# Importing libraries

In [1]:
import spacy
import csv
import pandas as pd
import matplotlib
import numpy as np
import re

# Data Collection

### Sentence Segmentation

In [2]:
#Load English Language Model
nlp = spacy.load("en_core_web_sm")

In [3]:
#Input path of the text file
path=input('Enter the path of your file') or 'text.txt'

Enter the path of your file


In [4]:
#Initializing arrays for data collection in csv file
sentence=[]
reqFormatList=[]

In [5]:
#Reading lines in the text file and storing them in lines
with open(path,'r') as f:
    lines = f.read()

In [6]:
#Applying the Language model on the lines read from the text file
doc=nlp(lines)

In [7]:
#Performing Sentence Segmentation and storing the files in the array sentence
for sent in doc.sents:
    sentence.append(sent)

### Note:  Doc.sents is a generator
A generator object can not produce output/segmented untill it is called. For example if there is a list object so you can iterate over it and print item one by one.
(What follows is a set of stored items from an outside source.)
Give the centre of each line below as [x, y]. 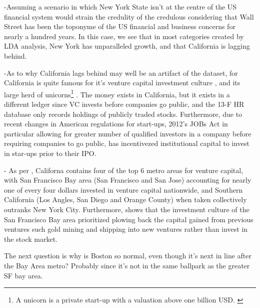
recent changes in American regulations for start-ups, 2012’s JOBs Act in [116, 124]
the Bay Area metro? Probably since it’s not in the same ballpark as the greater [127, 265]
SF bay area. [23, 275]
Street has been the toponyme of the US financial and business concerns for [120, 26]
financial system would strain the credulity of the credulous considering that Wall [129, 16]
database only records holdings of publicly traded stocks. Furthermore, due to [123, 114]
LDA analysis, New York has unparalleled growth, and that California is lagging [127, 46]
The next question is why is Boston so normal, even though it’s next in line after [128, 256]
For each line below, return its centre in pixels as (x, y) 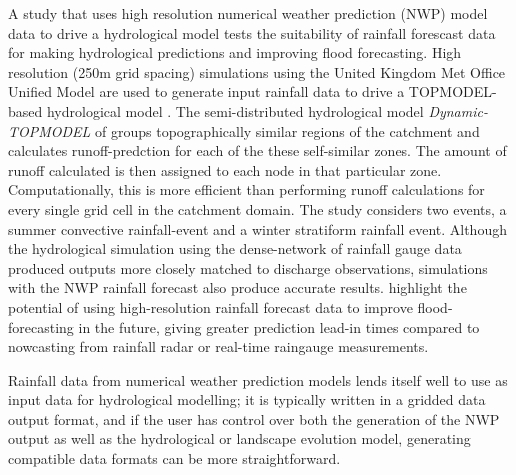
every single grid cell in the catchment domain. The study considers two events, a (257, 208)
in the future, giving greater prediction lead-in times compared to (279, 326)
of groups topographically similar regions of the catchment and (287, 130)
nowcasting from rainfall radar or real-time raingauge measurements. (218, 346)
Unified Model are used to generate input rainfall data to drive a (206, 91)
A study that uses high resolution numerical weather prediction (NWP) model (248, 13)
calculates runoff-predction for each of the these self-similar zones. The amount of (257, 150)
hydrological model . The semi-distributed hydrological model (235, 110)
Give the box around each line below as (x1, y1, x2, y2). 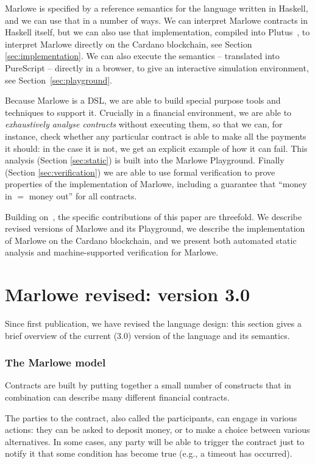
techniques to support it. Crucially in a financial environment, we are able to (5, 105, 292, 118)
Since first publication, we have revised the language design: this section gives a (5, 317, 302, 329)
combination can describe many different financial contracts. (5, 391, 230, 403)
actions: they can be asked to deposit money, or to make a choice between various (5, 423, 310, 436)
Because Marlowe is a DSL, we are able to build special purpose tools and (5, 94, 281, 107)
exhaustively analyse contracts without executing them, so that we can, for (5, 118, 283, 130)
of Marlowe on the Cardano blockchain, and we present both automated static (5, 234, 297, 246)
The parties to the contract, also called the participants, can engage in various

Also you can print the output using indexing like list[0], list[1] etc without calling it explicitly means even without looping over it.
But this is not the case with generator objects. So the Doc is not segmented until doc.sents is called. This means that, where you could print the second Doc token (word token) with print(doc[1]), you can't call the "second Doc sentence" with print(doc.sents[1]):

In [8]:
#Storing each sentence as an array value in reqFormatList
for i in sentence:
    reqFormatList.append([i])

In [9]:
#Add path to CSV file
Path_to_CSV=input() or 'Data.csv'




In [10]:
#Storing each sentence in a cell in a csv file
header=['Sentences']
with open(Path_to_CSV,'w',newline='') as f:
    writer=csv.writer(f,delimiter=',')
    writer.writerow(header)
    for s in reqFormatList:
        writer.writerow(s)

### The data is now collected in a csv file and is now ready for basic pre-processing.

# Data Pre-Processing

In [11]:
#The first step is importing the data as a CSV file
df= pd.read_csv(Path_to_CSV)

In [12]:
df

Unnamed: 0,Sentences
0,Lightning lit up the purple sky of the mysteri...
1,"The sky was a dark purple with grey clouds, bo..."
2,"The land was parched and cracking, without any..."
3,They could barely see a single tree around them.
4,"In the distance, the adventurers can see a pal..."
5,\nIn front of the adventurers was a tall figur...
6,He did not speak.
7,"He had pale straw-colored skin, with white spi..."
8,"His hands seemed other worldly, with some kind..."
9,His two scimitars left a trail of shadows as h...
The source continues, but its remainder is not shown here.